A collective of activists dedicated to preserving music history has completed a massive backup of Spotify’s music catalog, a project undertaken to safeguard cultural artifacts against potential loss from platform failures or corporate decisions.
Anna’s Archive, a non-profit organization previously focused on archiving books and academic papers, announced it scraped Spotify on a large scale, archiving metadata for approximately 256 million tracks and audio files—around 86 million with accompanying audio, totaling just under 300 terabytes of data.
While most of the archived material predates July 2025, the group claims to have captured 99.6 percent of the music regularly streamed on Spotify, offering a remarkably comprehensive snapshot of the platform’s offerings.
Pirates Say They’ve Copied Almost Spotify’s Entire Music Catalog
The ambitious project raises questions about digital preservation, copyright, and who truly owns our cultural heritage.
The sheer scale of the archive might seem improbable until you consider the dynamics of music streaming. A small percentage of hugely popular songs generate the vast majority of streams, while tens of millions of tracks remain largely unheard, accumulating digital dust. According to Anna’s Archive, Spotify’s most-played songs significantly outweigh the combined streams of its least-popular tracks.
From a preservation perspective, the group argues that prioritizing what people actually listen to is more practical than striving for complete archival coverage. They frame the effort as “cultural insurance,” noting that existing preservation efforts often favor superstar artists, high-fidelity audio, or private collections. What’s currently lacking, they contend, is a robust, accessible archive designed to withstand events like wars, natural disasters, economic downturns, or corporate collapses.

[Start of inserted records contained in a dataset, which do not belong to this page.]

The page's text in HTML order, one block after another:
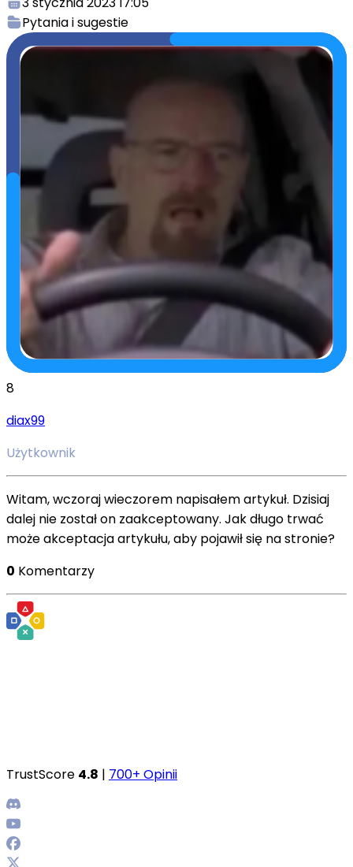
Pytania i sugestie
8
diax99
Użytkownik
Witam, wczoraj wieczorem napisałem artykuł. Dzisiaj
dalej nie został on zaakceptowany. Jak długo trwać
może akceptacja artykułu, aby pojawił się na stronie?
0 Komentarzy
TrustScore 4.8 | 700+ Opinii

The data will be released in stages, beginning with metadata, followed by audio files ranked by popularity, and ultimately including album artwork.
Spotify has responded to the archiving effort by shutting down accounts involved in what it deems unlawful scraping and implementing new safeguards against copyright infringement, reaffirming its commitment to protecting artists’ rights.

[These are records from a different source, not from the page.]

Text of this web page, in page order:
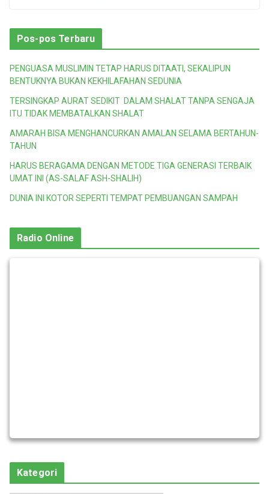
Pos-pos Terbaru
PENGUASA MUSLIMIN TETAP HARUS DITAATI, SEKALIPUN
BENTUKNYA BUKAN KEKHILAFAHAN SEDUNIA
TERSINGKAP AURAT SEDIKIT DALAM SHALAT TANPA SENGAJA
ITU TIDAK MEMBATALKAN SHALAT
AMARAH BISA MENGHANCURKAN AMALAN SELAMA BERTAHUN-
TAHUN
HARUS BERAGAMA DENGAN METODE TIGA GENERASI TERBAIK
UMAT INI (AS-SALAF ASH-SHALIH)
DUNIA INI KOTOR SEPERTI TEMPAT PEMBUANGAN SAMPAH
Radio Online
Kategori

The situation highlights a fundamental tension: platforms present themselves as custodians of culture, while others argue that content locked behind subscriptions and digital rights management isn’t truly preserved at all. Whether Anna’s Archive is viewed as a digital library or a piracy operation may ultimately hinge on which future people trust more—one controlled by corporations or one maintained by archivists with ample storage capacity.
- Anna’s Archive has backed up metadata for 256 million Spotify tracks, with audio files totaling nearly 300 terabytes.
- The archive prioritizes preserving music people actually listen to, rather than aiming for complete catalog coverage.
- Spotify has taken action to block the scraping of its platform and protect copyright.
- The project sparks debate about digital preservation, corporate control, and the future of cultural heritage.
What constitutes true preservation in the digital age? The question is at the heart of this debate, as platforms and independent archivists clash over the best way to safeguard our musical legacy.